Ces différents extraits de textes de Montesquieu tournent d’abord autour des diverses modalités d’union des peuples, qu’elles soient volontaires ou contraintes.  Leur contenu est toujours stimulant. On pourra y trouver toutes les comparaisons à des événements postérieurs que l’on souhaite : la formation des Etats-Unis ; la guerre de Sécession ; les développements de l’Union européenne et sa comparaison avec l’OTAN ; la fin de l’URSS, de la Yougoslavie ; le Brexit… 

On y retrouve la clarté et la densité du style de l’auteur, la brièveté de son expression et la profondeur de sa pensée, son érudition et sa constante référence à des exemples de l’Antiquité, et en l’occurrence à la féodalité, même si c’est bien de l’Europe au XVIIIe qu’il est question. Ces textes sont préparatoires de l’Esprit des lois, son magnum opus. Les derniers sont des notes probablement prises en vue de la rédaction d’un autre ouvrage, qui ne vit jamais le jour.

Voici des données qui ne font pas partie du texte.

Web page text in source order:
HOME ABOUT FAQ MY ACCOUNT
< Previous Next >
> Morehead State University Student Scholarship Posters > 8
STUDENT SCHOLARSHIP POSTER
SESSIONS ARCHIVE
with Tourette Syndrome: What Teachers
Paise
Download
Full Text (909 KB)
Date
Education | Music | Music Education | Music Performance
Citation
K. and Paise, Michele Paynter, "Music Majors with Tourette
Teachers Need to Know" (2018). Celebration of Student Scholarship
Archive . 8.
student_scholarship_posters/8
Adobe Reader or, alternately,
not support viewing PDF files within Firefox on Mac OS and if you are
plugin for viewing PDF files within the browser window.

Montesquieu s’en explique ensuite dans le dernier extrait, rare confession personnelle pour un auteur qui parle peu de lui-même, absorbé par ses centres d’intérêt. Cette confession est pathétique, dans la mesure où il sent ses forces décliner, et d’abord sa puissance intellectuelle. Je touche, dit-il, « au moment où je perdrai jusqu’à mes faiblesses mêmes ». La dernière référence est alors pour l’humanité, que, dans une vision très moderne, il assimile à la divinité. C’est ce moment d’émotion qu’illustre la chanson de Jacques Brel, « Les vieux ».

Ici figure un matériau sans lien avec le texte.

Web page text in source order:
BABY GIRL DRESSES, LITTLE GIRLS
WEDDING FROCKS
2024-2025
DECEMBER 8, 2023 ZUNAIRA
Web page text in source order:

Naissance de l’empire romain

Extrait de Considérations sur les causes de la grandeur des Romains et de leur décadence, 1734

« Il fallait attendre que toutes les nations fussent accoutumées à obéir comme libres et comme alliées, avant de leur commander comme sujettes ; et qu’elles eussent été se prendre peu à peu dans la république romaine.

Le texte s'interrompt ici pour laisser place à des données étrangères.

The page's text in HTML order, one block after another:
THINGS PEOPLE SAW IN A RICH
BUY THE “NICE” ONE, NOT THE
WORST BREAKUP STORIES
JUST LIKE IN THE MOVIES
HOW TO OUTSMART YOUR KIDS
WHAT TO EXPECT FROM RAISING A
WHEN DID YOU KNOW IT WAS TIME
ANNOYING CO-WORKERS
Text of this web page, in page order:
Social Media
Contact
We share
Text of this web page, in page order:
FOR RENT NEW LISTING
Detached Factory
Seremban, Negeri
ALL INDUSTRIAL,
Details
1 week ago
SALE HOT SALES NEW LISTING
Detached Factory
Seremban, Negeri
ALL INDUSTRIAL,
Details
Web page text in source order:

Voyez le traité qu’ils firent avec les Latins, après la victoire du lac Régille : il fut l’un des principaux fondements de leur puissance. On n’y trouve pas un seul mot qui puisse faire soupçonner l’empire.

C’était une manière lente de conquérir. On vainquoit un peuple, et on se contentait de l’affaiblir ; on lui imposait des conditions qui le minaient insensiblement ; s’il se relevait, on l’abaissait encore davantage : et il devenait sujet, sans qu’on pût donner une époque de sa sujétion.

Ainsi Rome n’était pas à proprement parler une monarchie ou une république, mais la tête du corps formé par tous les peuples du monde.

Si les Espagnols, après la conquête du Mexique et du Pérou, avaient suivi ce plan, ils n’auraient pas été obligés de tout détruire pour tout conserver.

C’est la folie des conquérants de vouloir donner à tous les peuples leurs lois et leurs coutumes : cela n’est bon à rien ; car dans toute sorte de gouvernement, on est capable d’obéir.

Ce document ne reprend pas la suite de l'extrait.